The days grow longer and we all start wishing that spring would be here NOW! Indeed, spring is slowly, slowly springing. Perhaps it got a bit confused by the lack of a real winter? Or perhaps we are just a tad over-eager.
There are, in fact, a few signs that the new season is upon us. The flocks of varied thrushes that fossicked about on the beach fringes have dispersed, and we now hear the familiar song from many points in the forest, as they set up their breeding territories. Song sparrows are singing, too, a trifle rustily, but soon to be in good voice. Steller’s jays are now seen commonly in pairs, and their calls are more varied than in winter, or so it seems. Hooters (sooty grouse) are heard again on the hillsides. The robins are back, but I have yet to hear their song.
The red-breasted sapsuckers are here, checking out snags and light posts, tapping on trees and houses. Canada geese are busily grubbing up sedges from the wetlands, picking off the sharp, protective tips of the new shoots and biting off the nutritious new growth. Various reports come in: I heard a ruby-crowned kinglet, saw an early hummer, heard a junco sing.
As the ice melts on my home pond, mallards again arrive, drifting in the bit of open water at the outlet, marching across the ice, scavenging spilled bird seed. Even though the millions (apparently) of pine siskins seem to prefer feeding on the massive spruce seed crop and the alder seeds, some of them visit the feeder hanging over the pond and messily select certain sunflower seeds, dropping hundreds onto the pond. Squirrels and mice, as well as the mallards, make good use of the rejects. And, I happily see ‘my’ nuthatches again, after a long seasonal absence.
The most exciting sighting in the bird way was a small flock of rusty blackbirds in the Dredge Lake area. As usual in my limited experience with them, they were poking about in a shallow, brushy pond. But I didn’t get to watch them for long; they soon moved deeper into the thickets. I don’t see them very often as they migrate through here to the north country. Unfortunately, their population has declined dramatically in recent decades, for unknown reasons, so they are getting harder and harder to see.

The plant world, too, is showing feeble signs of spring. Elderberry buds grow fat and shoots of cow parsnip peek up above the leaf litter. In some places, felt-leaf willow has borne fuzzy catkins for a week or two already. Blueberry shoots are ready to go, just waiting for the right moment. The first shoots of skunk cabbage to emerge from the muck were eagerly cropped by deer.

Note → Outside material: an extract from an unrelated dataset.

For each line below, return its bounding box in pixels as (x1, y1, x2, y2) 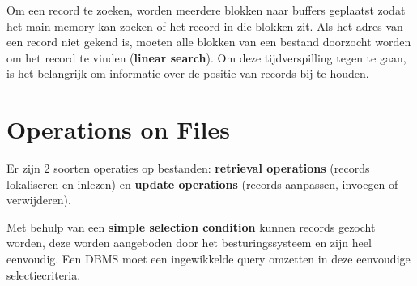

Mountain goats are back on the ledges near Nugget Falls. Beavers never really quit working this ‘winter’ but got busy every time the temperatures rose and the ice weakened. Bears, probably especially juveniles or males, have begun to emerge from winter dens: moms with cubs presumably wait somewhat longer, so the new cubs are strong enough to follow mom around the forest.
I can’t claim that spring has sprung, but it may be creeping up on us, all the same!